Timeloop performs modeling, mapping and code-generation for tensor algebra workloads on various accelerator architectures.
https://timeloop.csail.mit.edu/
BSD 3-Clause "New" or "Revised" License
303 stars 99 forks source link

Further optimization of arch.yaml based on the optimal mapping in timeloop-mapper.stats.txt #245

Closed xpww closed 4 months ago

xpww commented 4 months ago

Hello!
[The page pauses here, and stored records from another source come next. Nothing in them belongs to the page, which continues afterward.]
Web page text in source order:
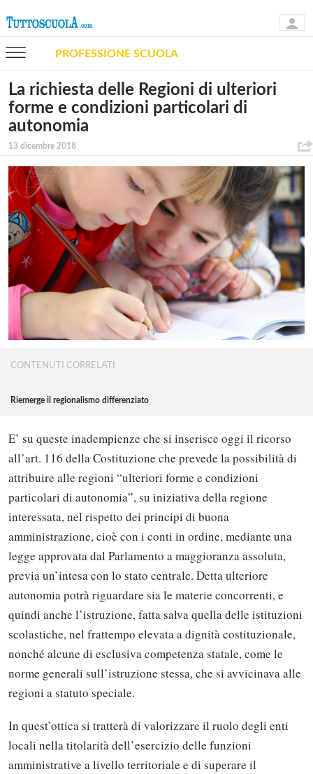
PROFESSIONE SCUOLA
La richiesta delle Regioni di ulteriori
forme e condizioni particolari di
autonomia
13 dicembre 2018
CONTENUTI CORRELATI
Riemerge il regionalismo differenziato
E’ su queste inadempienze che si inserisce oggi il ricorso
all’art. 116 della Costituzione che prevede la possibilità di
attribuire alle regioni “ulteriori forme e condizioni
particolari di autonomia”, su iniziativa della regione
interessata, nel rispetto dei principi di buona
amministrazione, cioè con i conti in ordine, mediante una
legge approvata dal Parlamento a maggioranza assoluta,
previa un’intesa con lo stato centrale. Detta ulteriore
autonomia potrà riguardare sia le materie concorrenti, e
quindi anche l’istruzione, fatta salva quella delle istituzioni
scolastiche, nel frattempo elevata a dignità costituzionale,
nonché alcune di esclusiva competenza statale, come le
norme generali sull’istruzione stessa, che si avvicinava alle
regioni a statuto speciale.
In quest’ottica si tratterà di valorizzare il ruolo degli enti
locali nella titolarità dell’esercizio delle funzioni
amministrative a livello territoriale e di superare il

I was recently studying the output files in timeloop-accelergy-exercises/workspace/exercises/01_accelergy_timeloop_2020_ispass/timeloop/06-mapper-convlayer-eyeriss, and I found that the timeloop-mapper.stats.txt in ref-output is for each The optimal mapping for spad exploration in a PE is as follows:

ifmap_spad [Inputs:8 (8)]
weights_spad [ Weights:32 (32) ]
--------------------------------
| for C in [0:8)

psum_spad [Outputs:4 (4)]
--------------------------
| for M in [0:4)
| << Compute >>

For example, the storage capacity constraints of ifmap_spad in eyeriss_like.yaml are as follows:

       name: ifmap_spad
       class: smartbuffer_RF
       attributes:
         depth: 12
         width: 16
         datawidth: 8
         read_bandwidth: 2
         write_bandwidth: 2

Does this mean that according to ifmap_spad [ Inputs:8 (8) ], I only need to change the depth of ifmap_spad from 12->8 and change the width from 16->8? That is, redundant registers are removed and the resource utilization of the accelerator can become less? Thanks!